What is the meaning of "trivial block" for Apple? It is my understanding that a trivial block is a block that is not passed around, it's used within a well defined and controlled scope and therefore the usage of the weak qualifier is just to avoid a retain cycle. On the other hand the meaning of "non-trivial block" is a block where the weak reference is used more than once.

As said at the beginning of this article, I made a lot of researches online, checked some books (Effective Objective-C 2.0 by Matt Galloway and Pro Multithreading and Memory Management for iOS and OS X by Kazuki Sakamoto & Tomohiko Furumoto) and discussions with some [developers][8] and I came up realizing that the real benefit of using the strong reference inside of a block is to be robust to preemption. I'll explain this going through the cases I figured out when it is possible for self to 'disappear' (i.e. to be deallocated) during the execution of a block:

Explanation

Case 1: using the keyword self inside a block:

If the block is retained by a property, a retain cycle is created between self and the block and both objects can't be destroyed anymore.
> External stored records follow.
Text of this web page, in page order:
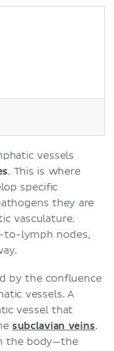
vessels
. This is where
specific
they are
vasculature.
to-lymph nodes,
by the confluence
vessels. A
vessel that
subclavian veins.
the body—the
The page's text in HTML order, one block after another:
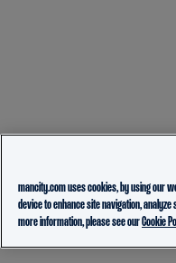
mancity.com uses cookies, by using our
device to enhance site navigation,
more information, please see ourCookie
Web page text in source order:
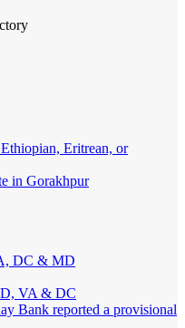
Eritrean, or
in Gorakhpur
DC & MD
VA & DC
Bank reported a provisional
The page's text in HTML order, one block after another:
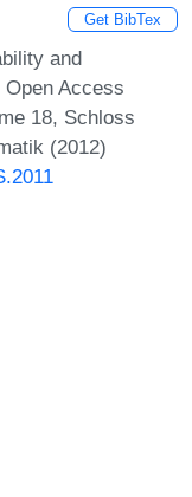
Get BibTex
and
Access
18, Schloss
(2012)
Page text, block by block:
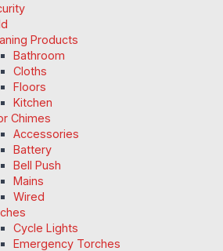
Products
Bathroom
Cloths
Floors
Kitchen
Chimes
Accessories
Battery
Bell Push
Mains
Wired
Cycle Lights
Emergency Torches
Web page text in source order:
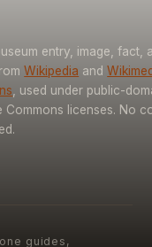
entry, image, fact,
Wikipedia and
, used under public-
Commons licenses. No
guides,
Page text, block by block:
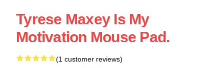
Tyrese Maxey Is My
Motivation Mouse Pad.
(1 customer reviews)
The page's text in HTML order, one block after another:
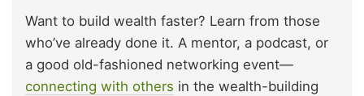
Want to build wealth faster? Learn from those
who’ve already done it. A mentor, a podcast, or
a good old-fashioned networking event—
connecting with others in the wealth-building
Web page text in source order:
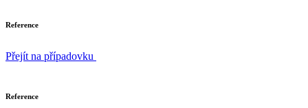
Reference
Přejít na případovku
Reference
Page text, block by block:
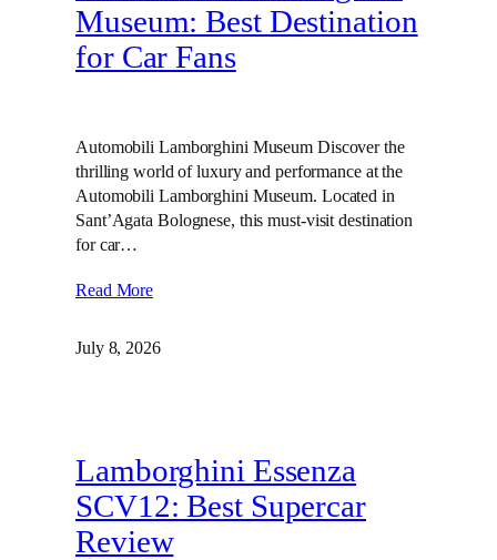
Museum: Best Destination
for Car Fans
Automobili Lamborghini Museum Discover the
thrilling world of luxury and performance at the
Automobili Lamborghini Museum. Located in
Sant’Agata Bolognese, this must-visit destination
for car…
Read More
July 8, 2026
Lamborghini Essenza
SCV12: Best Supercar
Review
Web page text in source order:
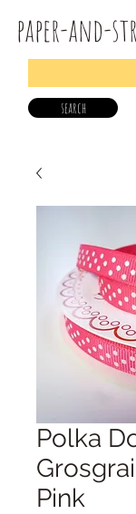
paper-and-
search
Polka
Pink

If the block is passed around and copied by others, self is retained for each copy.

Case 2: declaring a __weak reference to self outside the block and use it inside the block:

There is no retain cycle and no matter if the block is retained or not by a property. If the block is passed around and copied by others, when executed, weakSelf can have been turned nil.
The execution of the block can be preempted and different subsequent evaluations of the weakSelf pointer can lead to different values (i.e. weakSelf can become nil at a certain evaluation).

__weak typeof(self) weakSelf = self;
dispatch_block_t block =  ^{
    [weakSelf doSomething]; // weakSelf != nil
    // preemption, weakSelf turned nil
    [weakSelf doSomethingElse]; // weakSelf == nil
};

Case 3: declaring a __weak reference to self outside the block and use a __strong reference inside the block:

There is no retain cycle and, again, no matter if the block is retained or not by a property. If the block is passed around and copied by others, when executed, weakSelf can have been turned nil. When the strong reference is assigned and it is not nil, we are sure that the object is retained for the entire execution of the block if preemption occurs and therefore subsequent evaluations of strongSelf will be consistent and will lead to the same value since the object is now retained. If strongSelf evaluates to nil usually the execution is returned since the block cannot execute properly.
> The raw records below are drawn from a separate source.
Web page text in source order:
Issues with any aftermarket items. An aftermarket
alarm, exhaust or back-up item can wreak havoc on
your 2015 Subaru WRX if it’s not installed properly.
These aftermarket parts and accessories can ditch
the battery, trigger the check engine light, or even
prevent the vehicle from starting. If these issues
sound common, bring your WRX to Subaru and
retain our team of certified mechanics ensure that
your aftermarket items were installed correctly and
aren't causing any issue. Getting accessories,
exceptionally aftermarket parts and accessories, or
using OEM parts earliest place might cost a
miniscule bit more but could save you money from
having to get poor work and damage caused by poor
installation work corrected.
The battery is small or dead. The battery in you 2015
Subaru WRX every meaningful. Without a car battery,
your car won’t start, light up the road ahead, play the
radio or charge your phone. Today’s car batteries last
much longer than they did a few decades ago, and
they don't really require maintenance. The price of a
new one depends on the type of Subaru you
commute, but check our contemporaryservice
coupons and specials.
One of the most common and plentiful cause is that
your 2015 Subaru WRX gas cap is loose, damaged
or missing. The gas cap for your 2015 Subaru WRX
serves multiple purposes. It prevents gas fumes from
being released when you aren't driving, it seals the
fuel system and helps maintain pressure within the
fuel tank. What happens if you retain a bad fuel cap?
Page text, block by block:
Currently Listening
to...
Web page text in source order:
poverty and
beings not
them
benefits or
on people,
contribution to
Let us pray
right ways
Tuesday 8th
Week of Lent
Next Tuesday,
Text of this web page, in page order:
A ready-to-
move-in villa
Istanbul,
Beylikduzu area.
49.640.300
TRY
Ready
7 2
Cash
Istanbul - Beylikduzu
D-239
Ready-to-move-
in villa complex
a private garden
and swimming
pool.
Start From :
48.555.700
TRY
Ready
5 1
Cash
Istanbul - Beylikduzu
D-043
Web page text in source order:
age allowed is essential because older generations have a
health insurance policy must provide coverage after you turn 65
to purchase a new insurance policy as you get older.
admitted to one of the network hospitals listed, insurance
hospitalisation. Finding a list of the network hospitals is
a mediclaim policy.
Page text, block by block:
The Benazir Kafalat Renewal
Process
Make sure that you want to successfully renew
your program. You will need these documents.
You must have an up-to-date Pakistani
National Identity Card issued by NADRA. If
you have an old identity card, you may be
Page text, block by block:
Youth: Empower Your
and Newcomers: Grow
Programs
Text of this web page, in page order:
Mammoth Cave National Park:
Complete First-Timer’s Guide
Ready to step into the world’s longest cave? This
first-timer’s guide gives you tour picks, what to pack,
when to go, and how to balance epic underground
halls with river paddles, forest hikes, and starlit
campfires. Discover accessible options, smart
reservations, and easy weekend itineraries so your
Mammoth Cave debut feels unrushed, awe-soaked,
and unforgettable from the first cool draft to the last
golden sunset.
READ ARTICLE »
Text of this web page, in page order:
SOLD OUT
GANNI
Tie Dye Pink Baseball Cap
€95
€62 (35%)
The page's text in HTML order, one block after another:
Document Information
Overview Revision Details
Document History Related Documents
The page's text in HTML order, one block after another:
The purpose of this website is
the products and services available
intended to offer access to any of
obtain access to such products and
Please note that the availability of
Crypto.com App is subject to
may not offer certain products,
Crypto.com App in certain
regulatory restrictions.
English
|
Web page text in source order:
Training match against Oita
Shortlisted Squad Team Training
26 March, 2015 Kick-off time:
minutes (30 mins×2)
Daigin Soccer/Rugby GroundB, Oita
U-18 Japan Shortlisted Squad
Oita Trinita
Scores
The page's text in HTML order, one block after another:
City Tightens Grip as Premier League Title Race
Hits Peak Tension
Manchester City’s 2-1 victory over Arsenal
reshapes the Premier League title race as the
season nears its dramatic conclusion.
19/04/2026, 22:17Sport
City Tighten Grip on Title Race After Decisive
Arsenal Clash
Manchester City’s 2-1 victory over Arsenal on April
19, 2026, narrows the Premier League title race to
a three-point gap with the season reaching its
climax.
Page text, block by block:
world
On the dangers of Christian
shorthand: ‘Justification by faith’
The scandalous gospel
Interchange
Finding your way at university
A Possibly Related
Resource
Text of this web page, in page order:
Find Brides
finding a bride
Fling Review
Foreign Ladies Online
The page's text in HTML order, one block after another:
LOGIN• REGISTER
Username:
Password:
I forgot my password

__weak typeof(self) weakSelf = self;
myObj.myBlock =  ^{
    __strong typeof(self) strongSelf = weakSelf;
    if (strongSelf) {
	    [strongSelf doSomething]; // strongSelf != nil
	    // preemption occurs, strongSelf still not nil
	    [strongSelf doSomethingElse]; // strongSelf != nil
    }
    else {
        // Probably nothing...
        return;
    }
};

Andrea Giavatto showed me also that in an ARC-based environment, the compiler itself alerts us with an error if trying to access an instance variable using the -> notation. The error is very clear and leaves no room for any doubt:

Dereferencing a __weak pointer is not allowed due to possible null value caused by race condition, assign it to a strong variable first.
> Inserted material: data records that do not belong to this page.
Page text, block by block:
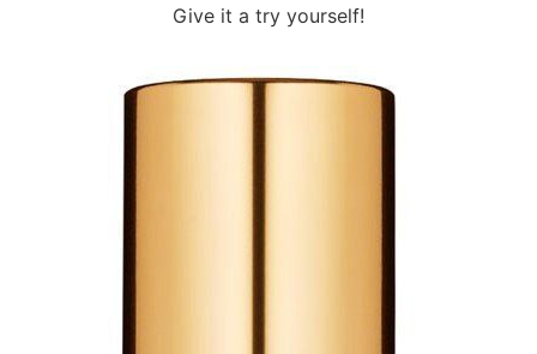
Give it a try yourself!
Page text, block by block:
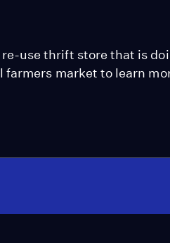
use thrift store that is
market to learn
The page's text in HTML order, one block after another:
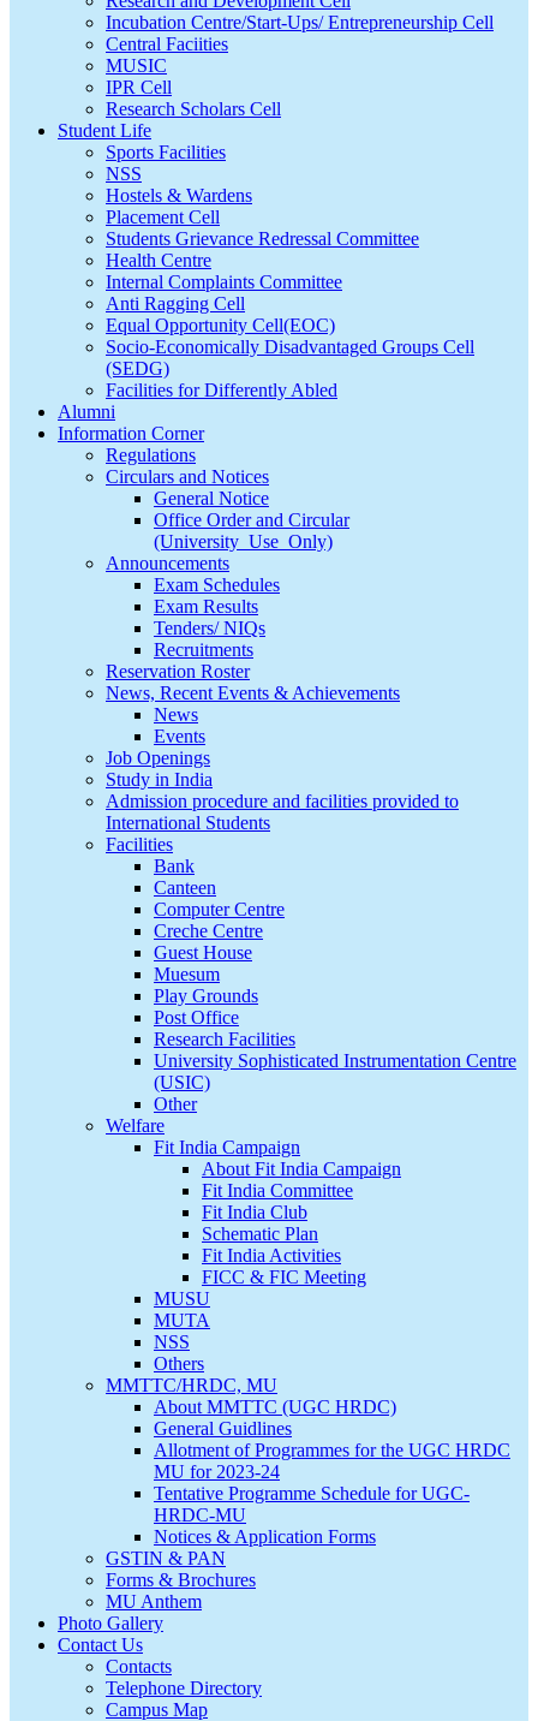
Incubation Centre/Start-Ups/ Entrepreneurship Cell
Central Faciities
MUSIC
IPR Cell
Research Scholars Cell
Student Life
Sports Facilities
NSS
Hostels & Wardens
Placement Cell
Students Grievance Redressal Committee
Health Centre
Internal Complaints Committee
Anti Ragging Cell
Equal Opportunity Cell(EOC)
Socio-Economically Disadvantaged Groups Cell
(SEDG)
Facilities for Differently Abled
Alumni
Information Corner
Regulations
Circulars and Notices
General Notice
Office Order and Circular
(University_Use_Only)
Announcements
Exam Schedules
Exam Results
Tenders/ NIQs
Recruitments
Reservation Roster
News, Recent Events & Achievements
News
Events
Job Openings
Study in India
Admission procedure and facilities provided to
International Students
Facilities
Bank
Canteen
Computer Centre
Creche Centre
Guest House
Muesum
Play Grounds
Post Office
Research Facilities
University Sophisticated Instrumentation Centre
(USIC)
Other
Welfare
Fit India Campaign
About Fit India Campaign
Fit India Committee
Fit India Club
Schematic Plan
Fit India Activities
FICC & FIC Meeting
MUSU
MUTA
NSS
Others
MMTTC/HRDC, MU
About MMTTC (UGC HRDC)
General Guidlines
Allotment of Programmes for the UGC HRDC
MU for 2023-24
Tentative Programme Schedule for UGC-
HRDC-MU
Notices & Application Forms
GSTIN & PAN
Forms & Brochures
MU Anthem
Photo Gallery
Contact Us
Contacts
Telephone Directory
Campus Map
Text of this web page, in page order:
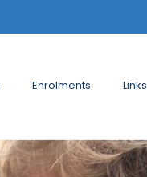
Enrolments Links
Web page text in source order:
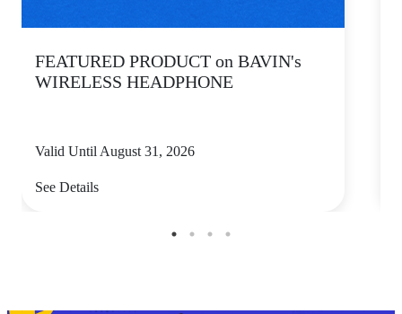
FEATURED PRODUCT on BAVIN's
WIRELESS HEADPHONE
Valid Until August 31, 2026
See Details
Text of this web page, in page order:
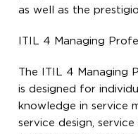
as well as the
ITIL 4 Managing
The ITIL 4 Managing
is designed for
knowledge in service
service design,
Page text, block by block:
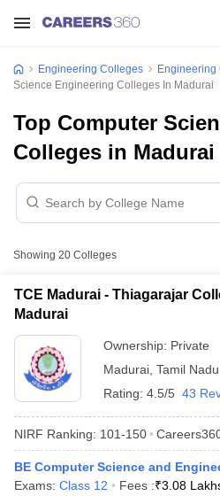
Engineering Colleges Engineering
Science Engineering Colleges In Madurai
Top Computer
Colleges in Madurai
Showing 20 Colleges
TCE Madurai - Thiagarajar
Madurai
Ownership: Private
Madurai Tamil Nadu
Rating: 4.5/5 43
NIRF Ranking: 101-150
BE Computer Science and
Exams: Class 12 Fees :₹3.08
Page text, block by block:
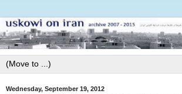
Wednesday, September 19, 2012

It can be shown with the following code:

__weak typeof(self) weakSelf = self;
myObj.myBlock =  ^{
    id localVal = weakSelf->someIVar;
};

TL;TR

Case 1 should be used only when the block is not assigned to a property, otherwise it will lead to a retain cycle.

Case 2 should be used when the block is assigned to a property and self is referenced only once and the block has a single statement.

Case 3 should be used when the block is assigned to a property and self is referenced more the once and the block has more than a statement.

I really have to thank all my colleagues at EF and especially Andrea Giavatto for the time spent talking about this topic and for reviewing this article.